Opinión | CAMBIO DE CHIP
De Peoria a TikTok: cómo perdimos la capacidad de atención
Una de las grandes promesas de la tecnología es que nos ayuda a hacer más competitivas nuestras empresas, permitiendo que los equipos directivos ganen tiempo en sus tareas diarias. Sin embargo, eso no necesariamente implica que sepamos qué hacer con todo ese tiempo "liberado", ¿o sí?
El otro día tuve que ir al notario para firmar una gestión de mi empresa. Nada épico: ni contrato millonario, ni acuerdo con Elon, ni compra de un satélite. Un simple trámite de los que podríamos clasificar como aburridos, pero necesarios. Veinte minutos de ida, dos minutos y medio de firma, veinte minutos de vuelta. La clásica hora muerta disfrazada de formalidad.
Cuesta creer que, existiendo los certificados digitales y la tecnología blockchain –que no solo validan la identidad, sino que además graban a fuego en registros inmutables las transacciones que realizamos– aún sigamos desplazándonos físicamente para confirmar lo que ya está confirmado digitalmente. Parece mentira, pero es verdad. Así que con resignación, cogí mi sello de lacrar y subí al carruaje que me llevaría a mi destino.
Entre pensamientos, mi agenda mental desfilaba en paralelo: tareas que podía haber cerrado, correos que esperaban respuesta, decisiones que necesitaban "un poco de pensamiento". Y en medio de ese carrusel, se coló una pregunta algo inquietante: "¿De verdad queremos ser más productivos... para poder llenar el tiempo liberado ejecutando más tareas? ¿No sería dedicarlo a pensar mejor?".

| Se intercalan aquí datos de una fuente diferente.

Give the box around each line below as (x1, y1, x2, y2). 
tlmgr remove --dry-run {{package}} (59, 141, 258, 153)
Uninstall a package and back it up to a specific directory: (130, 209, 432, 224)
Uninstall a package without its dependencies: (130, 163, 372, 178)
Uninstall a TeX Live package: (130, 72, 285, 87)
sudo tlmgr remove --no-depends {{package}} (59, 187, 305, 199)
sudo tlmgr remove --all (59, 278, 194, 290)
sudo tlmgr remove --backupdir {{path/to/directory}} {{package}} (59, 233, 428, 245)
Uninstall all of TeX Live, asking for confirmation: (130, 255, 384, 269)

Que no se me malinterprete. Esto no es un alegato ludita contra la automatización, ni voy a romantizar la anécdota diciendo que salir de la oficina me conectó con el universo mientras contemplaba el baile de las hojas en los árboles. Nada de eso y que quede claro: benditas sean las tecnologías, especialmente la inteligencia artificial, que nos liberan del lastre operativo. Gracias a ellas, los directivos ganamos tiempo para lo que se supone que importa: pensar, analizar, decidir. Desplazamos el esfuerzo desde las tareas repetitivas hacia aquellas de alto valor añadido. Pero justo ahí empieza el verdadero reto. Pensar requiere concentración. Y la concentración es el nuevo bien escaso.

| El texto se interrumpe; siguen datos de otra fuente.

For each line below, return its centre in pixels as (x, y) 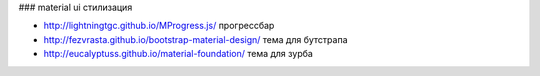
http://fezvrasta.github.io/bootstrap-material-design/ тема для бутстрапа (196, 39)
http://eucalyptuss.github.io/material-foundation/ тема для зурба (178, 54)
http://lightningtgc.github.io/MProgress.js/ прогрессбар (159, 26)

Me vino a la cabeza un episodio histórico que menciono en mi libro Toma el control de tus datos: el Discurso de Peoria, aquel duelo oratorio entre Lincoln y Douglas en 1854, que se alargó ocho horas –sí, ocho– de argumentos hilados con precisión quirúrgica. Tres horas para uno, tres para el otro, réplica, contrarréplica... y por supuesto, sin transparencias coloridas, sin resúmenes ejecutivos y sin necesidad de compartir en redes cada ocurrencia. Vaya dos generadores de contenido, ¡y encima en directo! El público presente –recordemos que no había streaming– escuchaba con atención, sin más distracción que los argumentos que el orador estaba exponiendo ni más evasión que sus propios pensamientos sobre ellos.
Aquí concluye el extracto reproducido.